I am not suggesting for one moment that such campaigns are not worthwhile – I think they are for a whole host of reasons – just that we need some different (if not new) ideas about how to be more effective.
Who has most leverage? Purchasing Governments or supplying countries?
But is the perception that the purchasing Governments have the upper hand actually valid, or merely an argument of convenience put forward by the vested interests of the arms companies and supplying countries?
A number of recent World Peace Foundation blog articles have addressed the issue of leverage in these relationships, coming from very different perspectives, using the Middle East as the example. The Middle East is a useful case study because, as Emma Soubrier points out, it is the second most important region, after Asia and Oceania, in terms of percentage of arms imported, and the gap is rapidly closing.
Two recent pieces have suggested that the supplying countries held the upper hand. In her recent study of Bahrain, Jodi Vittori argues the US has considerable leverage over the Bahraini regime and should not be afraid to use it. She argues the US should use that leverage to initiate security sector reform to address excessive Bahraini military procurement and its attendant corruption, and help address Bahrain’s other serious problems. In a similar vein, David Wearing, drawing on his excellent recent book about UK-Gulf relations, argues that the balance of power lies with the UK (and by implication other Western states). While the end of UK arms sales to the Gulf might hurt British economic interests (a little), for the Gulf regimes the ending of foreign military support (and arms sales are a key, if not the only, part of that) is an existential issue.
Two other blogs point to the opposite conclusion.
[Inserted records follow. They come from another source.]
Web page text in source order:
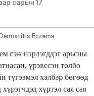
сарын 17
Eczema
гэж нэрлэгддэг арьсны
үрэвссэн толбо
түгээмэл хэлбэр бөгөөд
хүртэл сая сая
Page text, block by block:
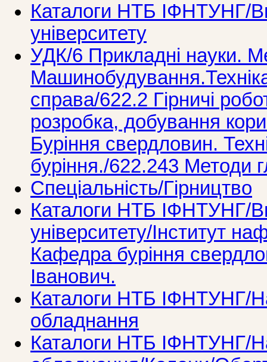
Каталоги НТБ ІФНТУНГ/
університету
УДК/6 Прикладнi науки.
справа/622.2 Гірничі
розробка, добування
Буріння свердловин.
буріння./622.243 Методи
Спеціальність/Гірництво
Каталоги НТБ ІФНТУНГ/
університету/Інститут
Кафедра буріння
Іванович.
Каталоги НТБ ІФНТУНГ/
обладнання
Каталоги НТБ ІФНТУНГ/
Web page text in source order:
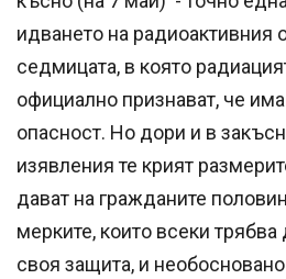
идването на радиоактивния
седмицата, в която
официално признават, че
опасност. Но дори и в
изявления те крият
дават на гражданите
мерките, които всеки
своя защита, и
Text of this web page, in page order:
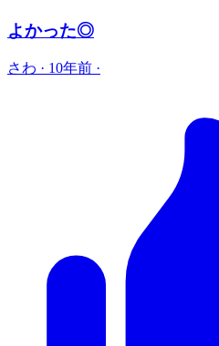
よかった◎
さわ · 10年前 ·
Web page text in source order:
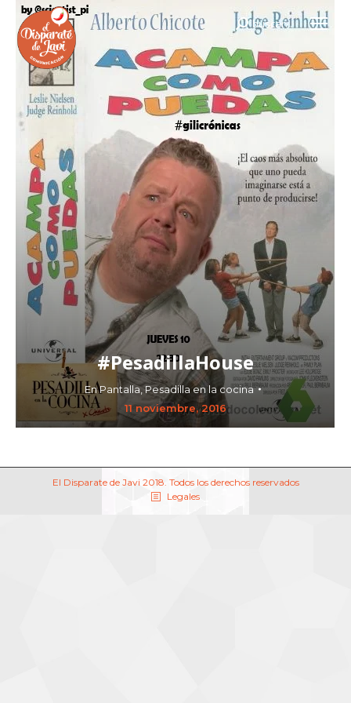
Buscar:
buscar...
#PesadillaHouse
En Pantalla,Pesadilla en la cocina
11 noviembre, 2016
El Disparate de Javi 2018. Todos los derechos reservados
Legales
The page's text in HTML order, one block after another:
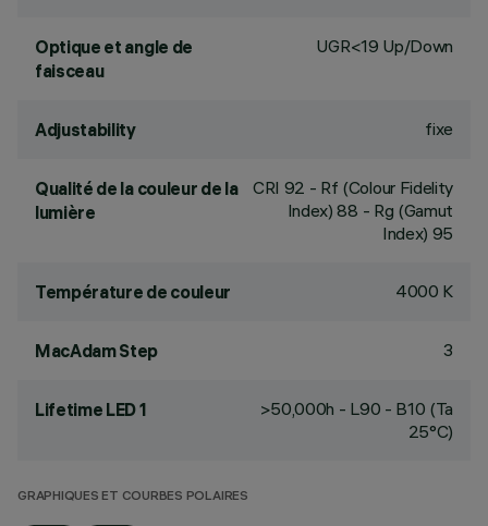
Optique et angle de
faisceau
UGR<19 Up/Down
Adjustability fixe
Qualité de la couleur de la
lumière
CRI 92 - Rf (Colour Fidelity
Index) 88 - Rg (Gamut
Index) 95
Température de couleur 4000 K
MacAdam Step 3
Lifetime LED 1
>50,000h - L90 - B10 (Ta
25°C)
GRAPHIQUES ET COURBES POLAIRES
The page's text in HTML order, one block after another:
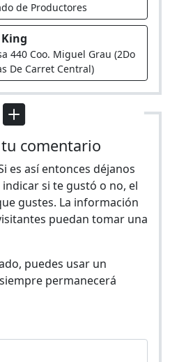
de Productores
King
440 Coo. Miguel Grau (2Do
De Carret Central)
comentario
es así entonces déjanos
si te gustó o no, el
gustes. La información
puedan tomar una
puedes usar un
permanecerá
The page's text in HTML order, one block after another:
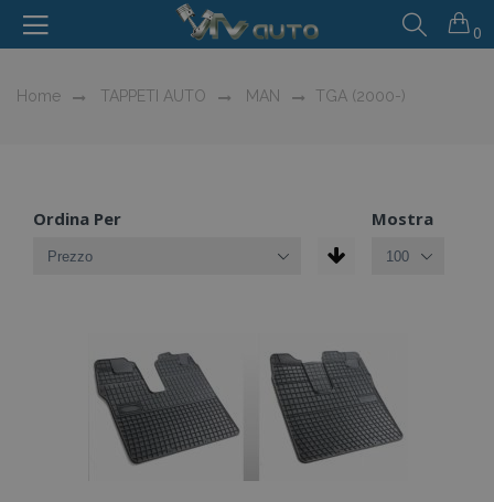
0
Home TAPPETI AUTO MAN TGA (2000-)
Ordina Per Mostra
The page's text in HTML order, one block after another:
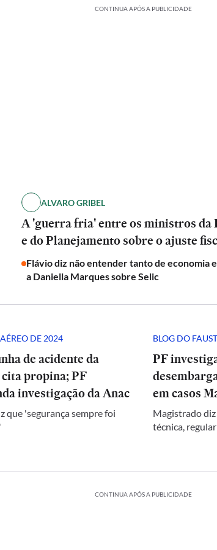
CONTINUA APÓS A PUBLICIDADE
ALVARO GRIBEL
A 'guerra fria' entre os ministros da
e do Planejamento sobre o ajuste
Flávio diz não entender tanto de economia
a Daniella Marques sobre Selic
DE 2024
de acidente da
cita propina; PF
investigação da Anac
que 'segurança sempre foi
BLOG DO
PF
em casos
Magistrado
técnica,
CONTINUA APÓS A PUBLICIDADE
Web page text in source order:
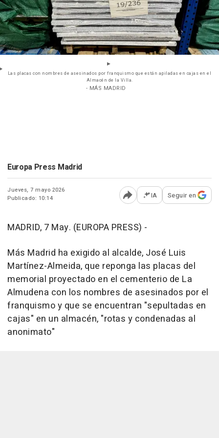
Las placas con nombres de asesinados por franquismo que están apiladas en cajas en el
Almacén de la Villa.
- MÁS MADRID
Europa Press Madrid
Jueves, 7 mayo 2026
Publicado: 10:14
Abrir opciones para
IA Seguir en
MADRID, 7 May. (EUROPA PRESS) -
Más Madrid ha exigido al alcalde, José Luis
Martínez-Almeida, que reponga las placas del
memorial proyectado en el cementerio de La
Almudena con los nombres de asesinados por el
franquismo y que se encuentran "sepultadas en
cajas" en un almacén, "rotas y condenadas al
anonimato"
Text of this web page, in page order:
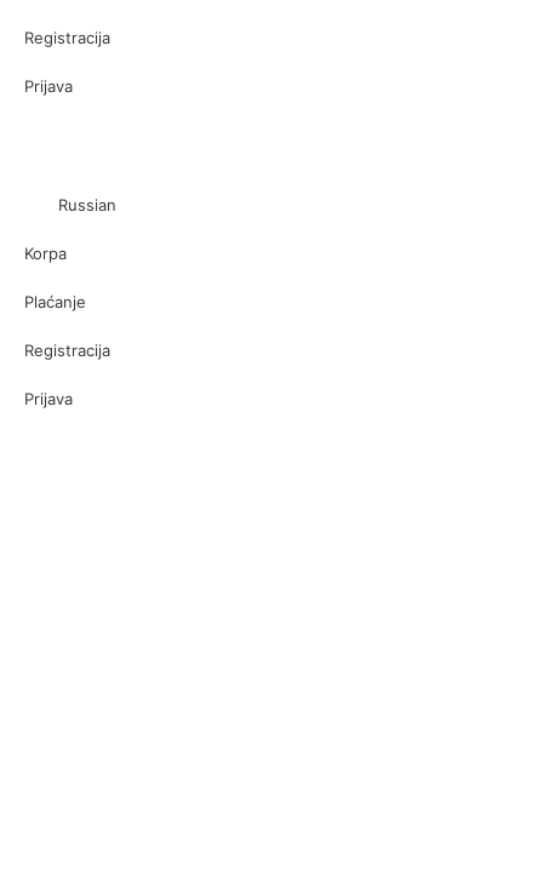
Registracija
Prijava
Russian
Korpa
Plaćanje
Registracija
Prijava
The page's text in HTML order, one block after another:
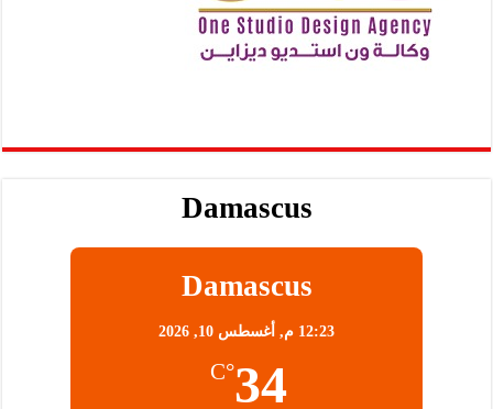
Damascus
Damascus
12:23 م, أغسطس 10, 2026
34
°C
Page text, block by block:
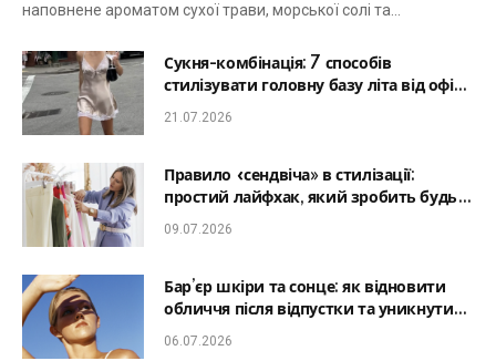
наповнене ароматом сухої трави, морської солі та…
Сукня-комбінація: 7 способів
стилізувати головну базу літа від офісу
до романтичної вечері
21.07.2026
Правило «сендвіча» в стилізації:
простий лайфхак, який зробить будь-
який образ гармонійним
09.07.2026
Бар’єр шкіри та сонце: як відновити
обличчя після відпустки та уникнути
фотостаріння
06.07.2026
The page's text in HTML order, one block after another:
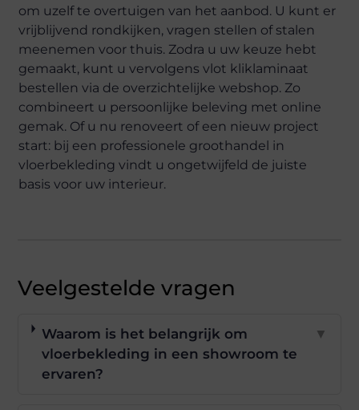
om uzelf te overtuigen van het aanbod. U kunt er
vrijblijvend rondkijken, vragen stellen of stalen
meenemen voor thuis. Zodra u uw keuze hebt
gemaakt, kunt u vervolgens vlot kliklaminaat
bestellen via de overzichtelijke webshop. Zo
combineert u persoonlijke beleving met online
gemak. Of u nu renoveert of een nieuw project
start: bij een professionele groothandel in
vloerbekleding vindt u ongetwijfeld de juiste
basis voor uw interieur.
Veelgestelde vragen
Waarom is het belangrijk om
vloerbekleding in een showroom te
ervaren?
▼
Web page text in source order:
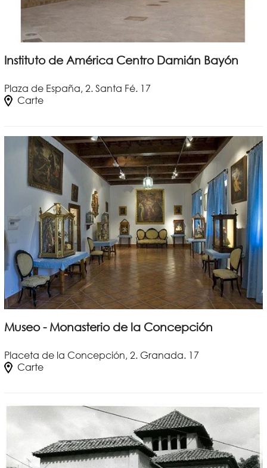
Instituto de América Centro Damián Bayón
Plaza de España, 2. Santa Fé. 17
Carte
Museo - Monasterio de la Concepción
Placeta de la Concepción, 2. Granada. 17
Carte

Emma Soubrier analyses the shifts in the relations between stakeholders in the “triangle” of purchasing Governments, supplier countries, and arms companies. She argues supplier countries face an “‘existential need’ to export”, because of shrinking Western defence budgets and increased competition in the international arms market. She contends the Gulf monarchies are using this competitive market to nurture a newfound strategic leverage against many of the supplying countries. Because of the concentration of power in these “prince states”, decisions made by supplying countries can spill over and affect other aspects of the relationship, maximising the purchasing Governments’ leverage.
Linda Åkerström discusses the example of Sweden. Sweden was the fifteenth largest exporter of major conventional arms from 2014-2018 with Saab the dominant Swedish company (around 70 percent of the Swedish military equipment budget goes to Saab). The Swedish Government facilitates arms exports because it believes in an independent Sweden, requiring the maintenance, at any costs, of combat air, submarine and crypto/cyber capabilities. Predictably the result is that Sweden has little leverage in the international arms market. Sweden’s huge state support for Saab led to the purchase of 14 Gripen airframes Sweden did not need to improve Saab’s competitive advantage (for delivery times) in the export market, the commissioning of Saab to build submarines when it had no recent experience, and massive state support of the Gripen sale to Brazil now tainted with corruption allegations.
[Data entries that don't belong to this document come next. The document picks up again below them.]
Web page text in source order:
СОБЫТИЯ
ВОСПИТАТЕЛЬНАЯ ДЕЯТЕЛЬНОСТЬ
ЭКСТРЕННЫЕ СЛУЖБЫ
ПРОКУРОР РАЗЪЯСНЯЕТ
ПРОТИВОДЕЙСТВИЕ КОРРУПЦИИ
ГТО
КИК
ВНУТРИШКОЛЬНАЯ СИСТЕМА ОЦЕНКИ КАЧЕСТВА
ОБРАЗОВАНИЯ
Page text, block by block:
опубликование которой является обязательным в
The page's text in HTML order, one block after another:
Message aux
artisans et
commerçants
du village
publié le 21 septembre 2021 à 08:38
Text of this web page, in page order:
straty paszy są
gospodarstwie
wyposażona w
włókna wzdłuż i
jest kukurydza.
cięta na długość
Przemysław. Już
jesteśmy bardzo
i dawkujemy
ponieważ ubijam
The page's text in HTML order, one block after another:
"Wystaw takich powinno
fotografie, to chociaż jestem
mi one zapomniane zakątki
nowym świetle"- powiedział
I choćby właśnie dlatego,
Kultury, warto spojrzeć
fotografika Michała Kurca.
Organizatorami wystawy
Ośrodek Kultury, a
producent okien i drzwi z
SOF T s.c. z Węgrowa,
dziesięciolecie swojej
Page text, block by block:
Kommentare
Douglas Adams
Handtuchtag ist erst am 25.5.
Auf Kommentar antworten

All four pieces are excellent and reach sensible, even if different, conclusions. Looking at the issue from the perspective of the decision-maker in a supplying country, changing policy and testing the validity of the “if we don’t sell, others will” argument is quite a gamble. The actions of other Governments cannot be predicted easily. If vested interests are strong and civil society is politically weak, as is certainly the case in the UK and Sweden, the incentive to gamble is non-existent. We need to create a basis sufficient for decision-makers to want a change of direction. This implies we need to work on changing their perception of who has leverage over whom, and to undertake the very difficult task of developing an alternative to the current structure and outcomes of the international arms trade which is viable in their eyes.
Analysing who has most leverage
Turning first to perceptions of who has leverage over whom, what we need is to build on the excellent papers described above to develop a method, if possible, of analysing leverage so we can reach some robust general conclusions, using as wide an evidence base as possible.
In my own view, the relative leverage possessed by purchasing Governments or supplying countries is likely to vary significantly depending on the identity of both. In some regions or contexts, the supplying countries may well have more leverage than is generally supposed. We must challenge any suggestion that “if we don’t sell, others will” is valid in all situations. What factors might we look at?
Firstly, there is a hierarchy of suppliers in the international arms trade in terms of quality. Historically, the countries with the most advanced arms industries have been those countries with the largest domestic arms markets, those markets usually created by the necessity of war or empire. Even in the medium term, it will not be easy for potential competitors of the major supplying countries to build arms industries that can compete on the same basis.
Secondly, there is also a hierarchy of suppliers in terms of capabilities. Not every country can build high performance military aircraft, main battle tanks, missile systems, submarines or aircraft carriers. So for many items of major equipment the purchasing Government has few good options.
Thirdly, a hierarchy also applies to the wider benefits purchasing Governments obtain from arms purchases. The US is the pre-eminent military power, and can project power around the globe. US arms are generally perceived as highly effective, as its arms industry is highly advanced and can produce the full range of military equipment, but purchasing Governments no doubt also see the purchase of US arms as a way of buying US military support. Other major arms suppliers such as the UK, France and Russia are much less powerful militarily, and lack a serious global power projection capability. But nonetheless these countries can offer other valuable military support such as assistance against a fragmented internal rebellion (as Russia showed in Syria), intelligence co-operation, and high quality training. As UN Security Council members, these countries are useful diplomatic partners to have. China has a rapidly developing power projection capability in the Asia-Pacific region, but many countries in the region are wary of it.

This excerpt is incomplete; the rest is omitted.